═══ RECORDS FOR THIS EXERCISE
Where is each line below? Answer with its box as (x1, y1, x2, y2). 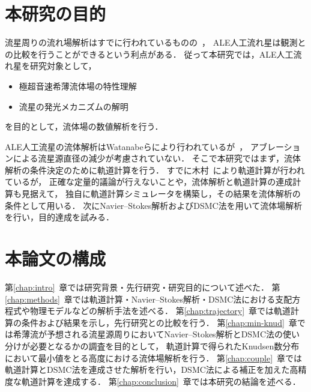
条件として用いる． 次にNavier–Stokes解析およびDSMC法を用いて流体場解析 (5, 199, 303, 211)
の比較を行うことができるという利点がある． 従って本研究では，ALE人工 (5, 47, 294, 60)
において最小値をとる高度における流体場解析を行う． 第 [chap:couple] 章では (5, 351, 303, 364)
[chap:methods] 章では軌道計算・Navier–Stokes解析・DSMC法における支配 (5, 292, 292, 305)
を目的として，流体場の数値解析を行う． (5, 120, 163, 133)
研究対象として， (29, 59, 97, 72)
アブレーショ (250, 140, 301, 152)
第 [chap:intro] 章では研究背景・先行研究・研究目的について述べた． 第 (5, 280, 280, 293)
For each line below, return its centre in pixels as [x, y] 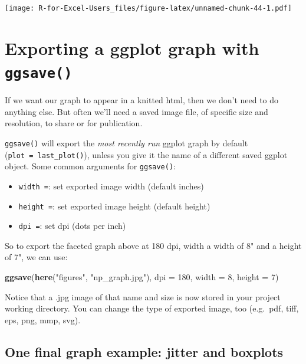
══════
**EXERCISE REQUIREMENTS**.
Each record above should be duplicated word for word, with no pictures included.

**ANSWER SECTION**.
Where is each line below? Answer with its box as (x1, y1, x2, y2). 
条件として用いる． 次にNavier–Stokes解析およびDSMC法を用いて流体場解析 (5, 199, 303, 211)
の比較を行うことができるという利点がある． 従って本研究では，ALE人工 (5, 47, 294, 60)
において最小値をとる高度における流体場解析を行う． 第 [chap:couple] 章では (5, 351, 303, 364)
[chap:methods] 章では軌道計算・Navier–Stokes解析・DSMC法における支配 (5, 292, 292, 305)
を目的として，流体場の数値解析を行う． (5, 120, 163, 133)
研究対象として， (29, 59, 97, 72)
アブレーショ (250, 140, 301, 152)
第 [chap:intro] 章では研究背景・先行研究・研究目的について述べた． 第 (5, 280, 280, 293)
For each line below, return its centre in pixels as [x, y] 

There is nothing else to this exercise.